PROBLEM DESCRIPTION ▸ Instruction for the data below: set down exactly the lines from the line with "technology services continue" to the line with "preferences.", inclusive, and no others.

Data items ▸
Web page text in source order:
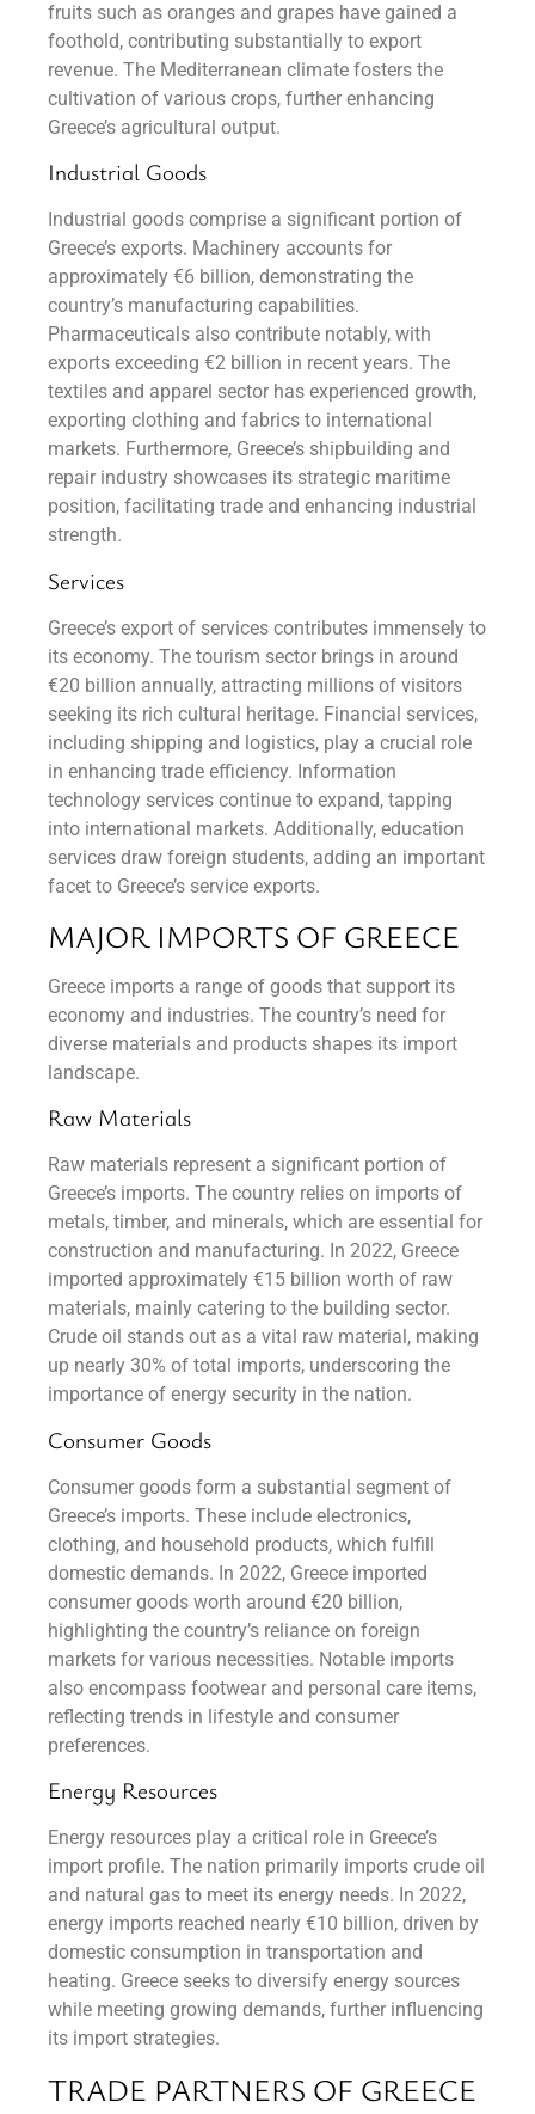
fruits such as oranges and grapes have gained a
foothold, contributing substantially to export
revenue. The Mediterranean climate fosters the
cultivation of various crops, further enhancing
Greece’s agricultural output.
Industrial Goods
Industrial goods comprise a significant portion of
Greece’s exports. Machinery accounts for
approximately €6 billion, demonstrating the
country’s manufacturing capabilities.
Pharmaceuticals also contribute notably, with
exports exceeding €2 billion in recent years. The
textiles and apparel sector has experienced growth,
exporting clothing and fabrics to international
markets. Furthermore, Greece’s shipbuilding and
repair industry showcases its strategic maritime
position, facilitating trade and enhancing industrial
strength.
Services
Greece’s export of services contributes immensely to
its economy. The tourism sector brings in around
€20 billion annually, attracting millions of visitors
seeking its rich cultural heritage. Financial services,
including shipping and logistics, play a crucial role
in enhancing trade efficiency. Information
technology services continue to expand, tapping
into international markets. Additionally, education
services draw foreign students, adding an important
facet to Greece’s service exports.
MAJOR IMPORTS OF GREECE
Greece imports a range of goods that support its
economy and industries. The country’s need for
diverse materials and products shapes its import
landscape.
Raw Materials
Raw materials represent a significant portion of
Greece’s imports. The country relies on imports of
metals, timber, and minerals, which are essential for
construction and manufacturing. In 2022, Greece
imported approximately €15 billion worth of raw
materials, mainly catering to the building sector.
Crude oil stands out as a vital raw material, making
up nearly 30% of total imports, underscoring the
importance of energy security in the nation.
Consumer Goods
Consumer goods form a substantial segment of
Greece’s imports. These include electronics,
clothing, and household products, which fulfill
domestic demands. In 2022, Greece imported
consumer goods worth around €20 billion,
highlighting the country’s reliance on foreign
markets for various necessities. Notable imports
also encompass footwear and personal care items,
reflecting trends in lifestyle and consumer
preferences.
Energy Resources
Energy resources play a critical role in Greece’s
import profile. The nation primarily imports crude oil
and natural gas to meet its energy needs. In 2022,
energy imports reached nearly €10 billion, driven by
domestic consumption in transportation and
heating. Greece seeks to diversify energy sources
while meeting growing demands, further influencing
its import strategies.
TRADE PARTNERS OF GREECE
...
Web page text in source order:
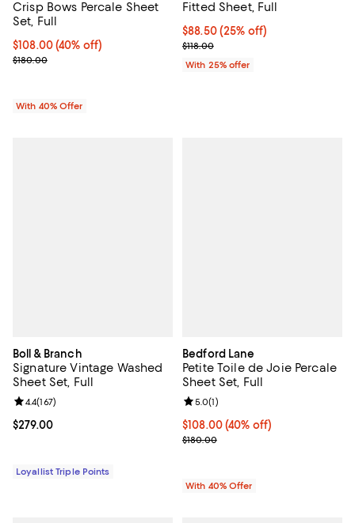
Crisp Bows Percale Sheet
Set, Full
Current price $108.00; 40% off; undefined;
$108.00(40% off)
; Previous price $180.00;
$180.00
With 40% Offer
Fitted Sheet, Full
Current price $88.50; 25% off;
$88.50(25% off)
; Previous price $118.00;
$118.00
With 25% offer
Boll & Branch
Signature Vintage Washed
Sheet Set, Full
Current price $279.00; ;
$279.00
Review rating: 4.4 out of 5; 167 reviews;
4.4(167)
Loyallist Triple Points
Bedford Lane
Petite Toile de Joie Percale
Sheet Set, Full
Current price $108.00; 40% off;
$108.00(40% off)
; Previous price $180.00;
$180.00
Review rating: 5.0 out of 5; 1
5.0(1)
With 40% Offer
* * *
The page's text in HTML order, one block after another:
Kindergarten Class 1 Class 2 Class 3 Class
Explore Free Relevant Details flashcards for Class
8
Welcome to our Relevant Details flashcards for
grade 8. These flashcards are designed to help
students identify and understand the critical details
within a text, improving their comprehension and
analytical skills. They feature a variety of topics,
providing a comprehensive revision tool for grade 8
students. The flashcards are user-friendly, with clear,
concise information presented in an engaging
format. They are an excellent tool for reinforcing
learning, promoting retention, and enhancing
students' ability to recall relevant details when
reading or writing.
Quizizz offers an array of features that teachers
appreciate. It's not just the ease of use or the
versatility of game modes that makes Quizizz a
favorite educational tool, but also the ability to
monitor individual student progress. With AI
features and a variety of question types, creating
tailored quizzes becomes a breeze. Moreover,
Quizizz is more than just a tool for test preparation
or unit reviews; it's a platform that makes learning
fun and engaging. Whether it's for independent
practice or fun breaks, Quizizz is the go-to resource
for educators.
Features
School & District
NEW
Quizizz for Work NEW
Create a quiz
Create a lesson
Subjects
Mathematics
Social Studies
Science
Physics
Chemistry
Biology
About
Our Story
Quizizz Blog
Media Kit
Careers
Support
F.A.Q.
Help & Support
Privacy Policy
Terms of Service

RESULT FOR THIS TASK ▸
technology services continue to expand, tapping
into international markets. Additionally, education
services draw foreign students, adding an important
facet to Greece’s service exports.
MAJOR IMPORTS OF GREECE
Greece imports a range of goods that support its
economy and industries. The country’s need for
diverse materials and products shapes its import
landscape.
Raw Materials
Raw materials represent a significant portion of
Greece’s imports. The country relies on imports of
metals, timber, and minerals, which are essential for
construction and manufacturing. In 2022, Greece
imported approximately €15 billion worth of raw
materials, mainly catering to the building sector.
Crude oil stands out as a vital raw material, making
up nearly 30% of total imports, underscoring the
importance of energy security in the nation.
Consumer Goods
Consumer goods form a substantial segment of
Greece’s imports. These include electronics,
clothing, and household products, which fulfill
domestic demands. In 2022, Greece imported
consumer goods worth around €20 billion,
highlighting the country’s reliance on foreign
markets for various necessities. Notable imports
also encompass footwear and personal care items,
reflecting trends in lifestyle and consumer
preferences.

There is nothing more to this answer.